A Newari Folktale – Dhon Cholecha

The Nepali community of Sikkim makes up about 70% of the total population with different sub-communities within this large body. They find their roots in the neighboring country of Nepal due to which many of their folktales and children’s stories will be the same. “Dhon Cholecha” or Old Nanny Goat is a very popular Newari children’s story recorded and shared by many people through different sources like films, books and online websites. Much of the story remains the same, but it only seemed fair for us to share our version of it as well. The story goes this way:


Once there was a little girl named Punakhu Maincha. Her mother died when she was very young so her father got remarried and had another daughter with his new wife. Punakhu Maincha’s step-mother was a cruel woman. She would make her step-daughter do all the household chores and would give her very little to eat.

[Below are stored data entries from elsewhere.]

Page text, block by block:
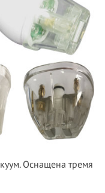
Оснащена тремя
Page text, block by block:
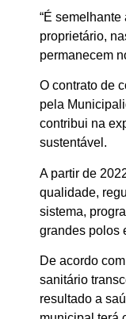
“É
proprietário,
permanecem
O contrato de
pela
contribui na
sustentável.
A partir de
qualidade,
sistema,
grandes polos
De acordo
sanitário
resultado a
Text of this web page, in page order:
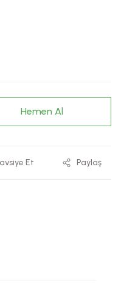
Hemen Al
Et Paylaş
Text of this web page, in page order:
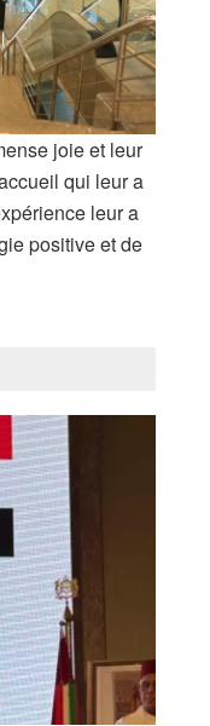
joie et leur
qui leur a
leur a
positive et de
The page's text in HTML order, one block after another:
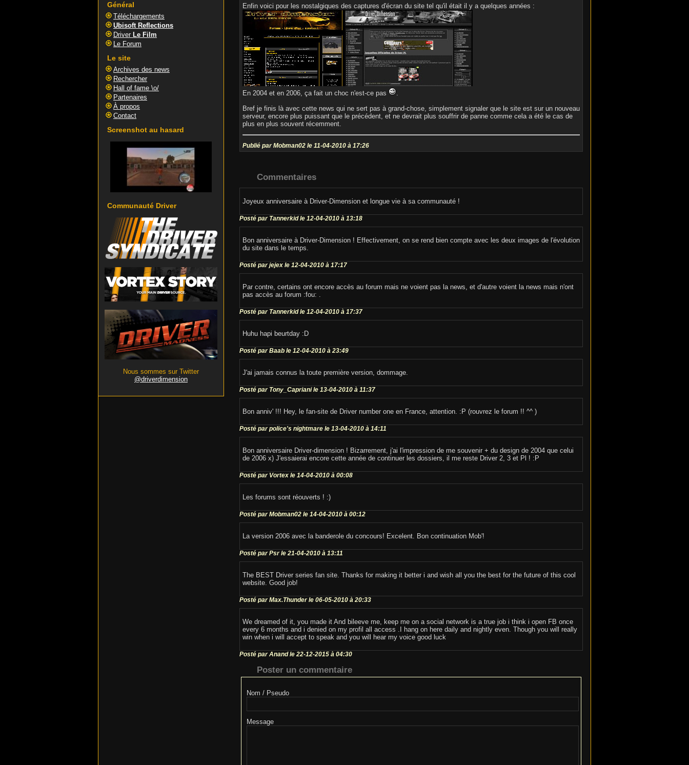
Enfin voici pour les nostalgiques des captures d'écran du site tel qu'il était il y a quelques années :
En 2004 et en 2006, ça fait un choc n'est-ce pas
.
Bref je finis là avec cette news qui ne sert pas à grand-chose, simplement signaler que le site est sur un nouveau
serveur, encore plus puissant que le précédent, et ne devrait plus souffrir de panne comme cela a été le cas de
plus en plus souvent récemment.
Publié par Mobman02 le 11-04-2010 à 17:26
Commentaires
Joyeux anniversaire à Driver-Dimension et longue vie à sa communauté !
Posté par Tannerkid le 12-04-2010 à 13:18
Bon anniversaire à Driver-Dimension ! Effectivement, on se rend bien compte avec les deux images de l'évolution
du site dans le temps.
Posté par jejex le 12-04-2010 à 17:17
Par contre, certains ont encore accès au forum mais ne voient pas la news, et d'autre voient la news mais n'ont
pas accès au forum :fou: .
Posté par Tannerkid le 12-04-2010 à 17:37
Huhu hapi beurtday :D
Posté par Baab le 12-04-2010 à 23:49
J'ai jamais connus la toute première version, dommage.
Posté par Tony_Capriani le 13-04-2010 à 11:37
Bon anniv' !!! Hey, le fan-site de Driver number one en France, attention. :P (rouvrez le forum !! ^^ )
Posté par police's nightmare le 13-04-2010 à 14:11
Bon anniversaire Driver-dimension ! Bizarrement, j'ai l'impression de me souvenir + du design de 2004 que celui
de 2006 x) J'essaierai encore cette année de continuer les dossiers, il me reste Driver 2, 3 et Pl ! :P
Posté par Vortex le 14-04-2010 à 00:08
Les forums sont réouverts ! :)
Posté par Mobman02 le 14-04-2010 à 00:12
La version 2006 avec la banderole du concours! Excelent. Bon continuation Mob'!
Posté par Psr le 21-04-2010 à 13:11
The BEST Driver series fan site. Thanks for making it better i and wish all you the best for the future of this cool
website. Good job!
Posté par Max.Thunder le 06-05-2010 à 20:33
We dreamed of it, you made it And bileeve me, keep me on a social network is a true job i think i open FB once
every 6 months and i denied on my profil all access .I hang on here daily and nightly even. Though you will really
win when i will accept to speak and you will hear my voice good luck
Posté par Anand le 22-12-2015 à 04:30
Poster un commentaire
Nom / Pseudo
Message
Général
Téléchargements
Ubisoft Reflections
Driver Le Film
Le Forum
Le site
Archives des news
Rechercher
Hall of fame \o/
Partenaires
À propos
Contact
Screenshot au hasard
Communauté Driver
Nous sommes sur Twitter
@driverdimension
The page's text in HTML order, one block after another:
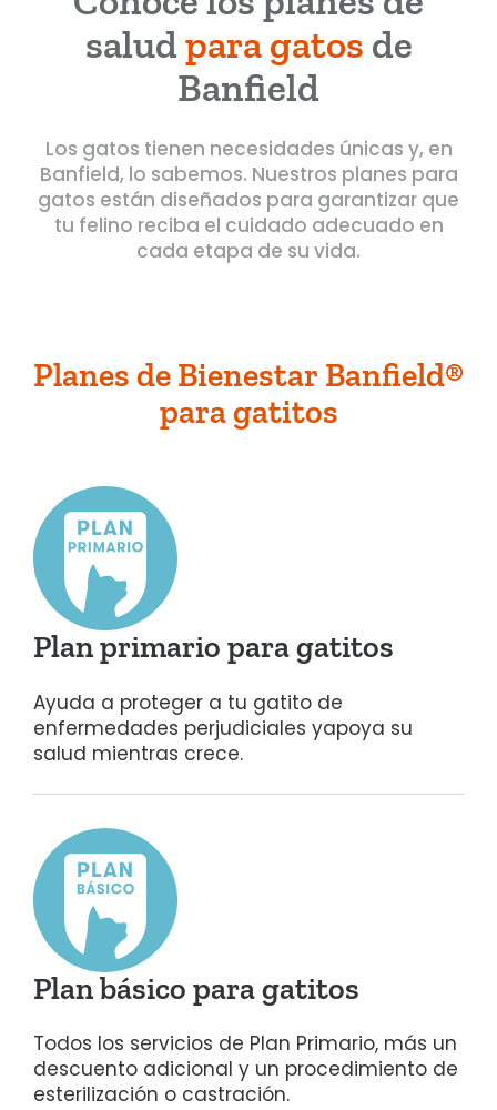
saludpara gatos de
Banfield
Los gatos tienen necesidades únicas y, en
Banfield, lo sabemos. Nuestros planes para
gatos están diseñados para garantizar que
tu felino reciba el cuidado adecuado en
cada etapa de su vida.
Planes de Bienestar Banfield®
para gatitos
Plan primario para gatitos
Ayuda a proteger a tu gatito de
enfermedades perjudiciales yapoya su
salud mientras crece.
Plan básico para gatitos
Todos los servicios de Plan Primario, más un
descuento adicional y un procedimiento de
esterilización o castración.
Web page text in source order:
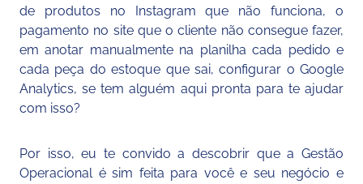
de produtos no Instagram que não funciona, o
pagamento no site que o cliente não consegue fazer,
em anotar manualmente na planilha cada pedido e
cada peça do estoque que sai, configurar o Google
Analytics, se tem alguém aqui pronta para te ajudar
com isso?
Por isso, eu te convido a descobrir que a Gestão
Operacional é sim feita para você e seu negócio e
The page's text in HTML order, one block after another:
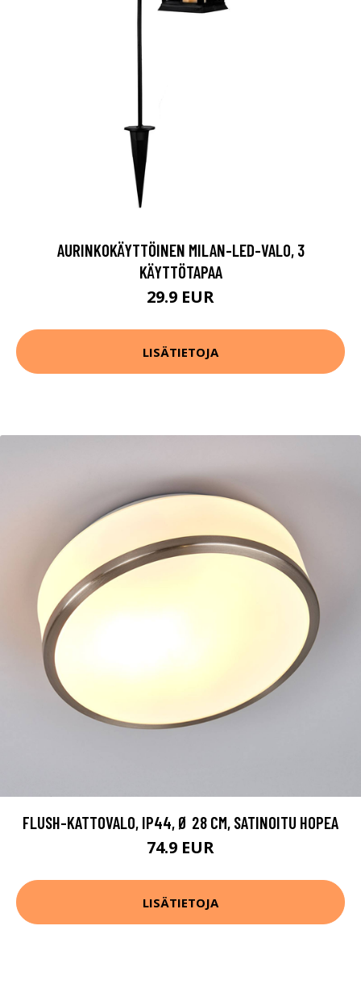
AURINKOKÄYTTÖINEN MILAN-LED-VALO, 3
KÄYTTÖTAPAA
29.9 EUR
LISÄTIETOJA
FLUSH-KATTOVALO, IP44, Ø 28 CM, SATINOITU HOPEA
74.9 EUR
LISÄTIETOJA
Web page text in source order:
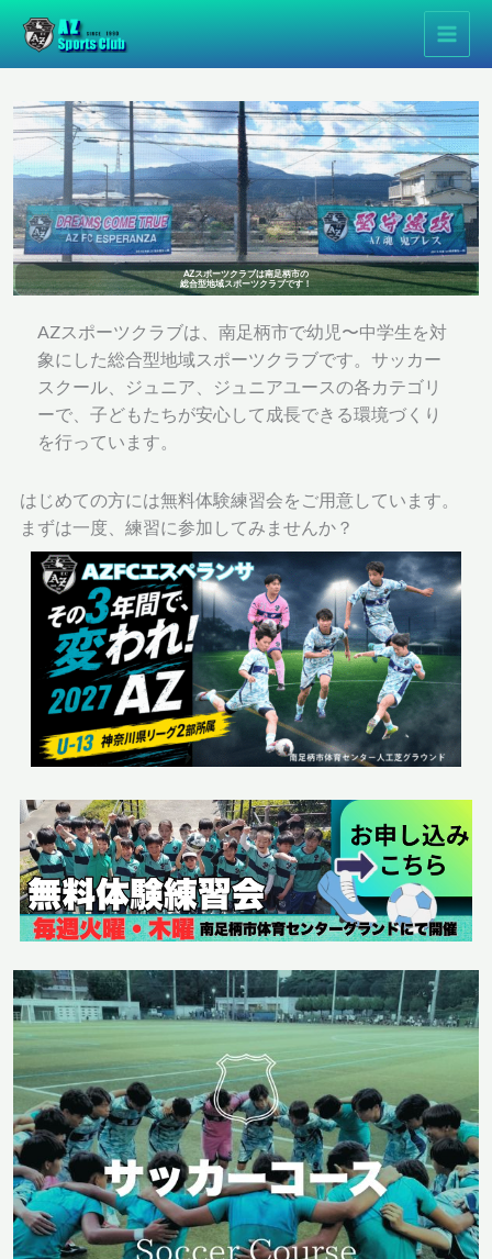
キ
ッ
プ
Main
AZスポーツクラブは南足柄市の
総合型地域スポーツクラブです！
はじめての方には無料体験練習会をご用意しています。
まずは一度、練習に参加してみませんか？
AZスポーツクラブは、南足柄市で幼児〜中学生を対
象にした総合型地域スポーツクラブです。サッカー
スクール、ジュニア、ジュニアユースの各カテゴリ
ーで、子どもたちが安心して成長できる環境づくり
を行っています。

However, despite this Punakhu Maincha looked healthy and well fed. This confused the step-mother, so she told her daughter to spy on her elder sister. Once while Punakhu Maincha was out grazing Dhon Cholecha, the old nanny goat, the step-sister saw the source of Punakhu Maincha’s good health. The nanny goat knew that Punakhu Maincha led a very tough life and so cared for her very much. Thus, whenever the two reached the grazing spot, Dhon Cholecha would vomit out a delicious meal, which would be gratefully consumed by the humble girl.

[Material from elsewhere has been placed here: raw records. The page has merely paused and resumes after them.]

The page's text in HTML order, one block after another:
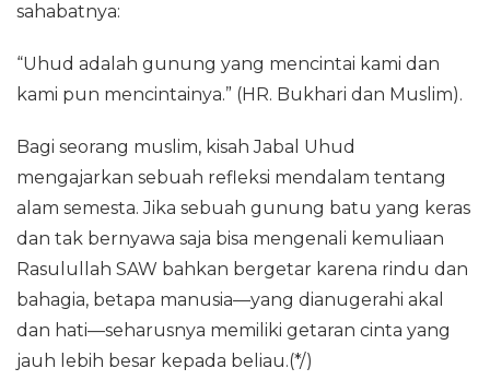
sahabatnya:
“Uhud adalah gunung yang mencintai kami dan
kami pun mencintainya.” (HR. Bukhari dan Muslim).
Bagi seorang muslim, kisah Jabal Uhud
mengajarkan sebuah refleksi mendalam tentang
alam semesta. Jika sebuah gunung batu yang keras
dan tak bernyawa saja bisa mengenali kemuliaan
Rasulullah SAW bahkan bergetar karena rindu dan
bahagia, betapa manusia—yang dianugerahi akal
dan hati—seharusnya memiliki getaran cinta yang
jauh lebih besar kepada beliau.(*/)
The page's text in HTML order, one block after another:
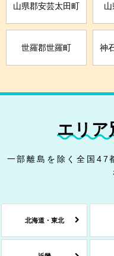
山県郡安芸太田町
世羅郡世羅町 神
エリア
一部離島を除く全国47
北海道・東北
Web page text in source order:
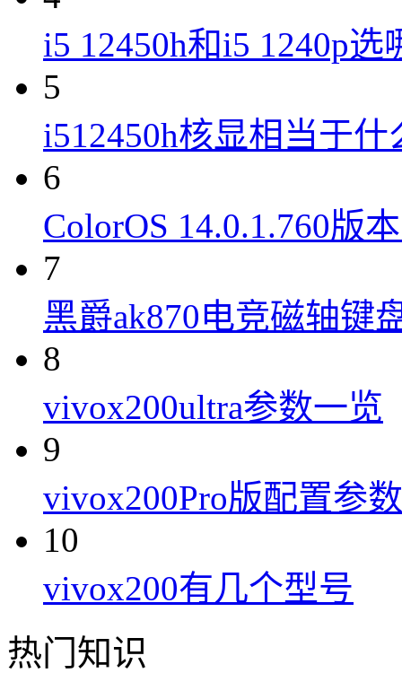
i5 12450h和i5 1240p选
5
i512450h核显相当于什
6
ColorOS 14.0.1.760版
7
黑爵ak870电竞磁轴键
8
vivox200ultra参数一览
9
vivox200Pro版配置参数
10
vivox200有几个型号
热门知识
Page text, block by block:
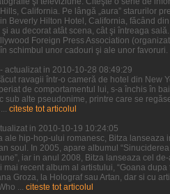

When the step-mother was told all this by her daughter, the jealous woman made a plan to put an end to it all by killing Dhon Cholecha. When Punakhu Maincha found out that her beloved nanny goat was to be slaughtered for a family feast she became very distressed. However, Dhon Cholecha told her not to fret. She told Punakhu Maincha that if she took her bones and buried them in the garden a fig tree would grow from it and she could continue to feed on its fruits.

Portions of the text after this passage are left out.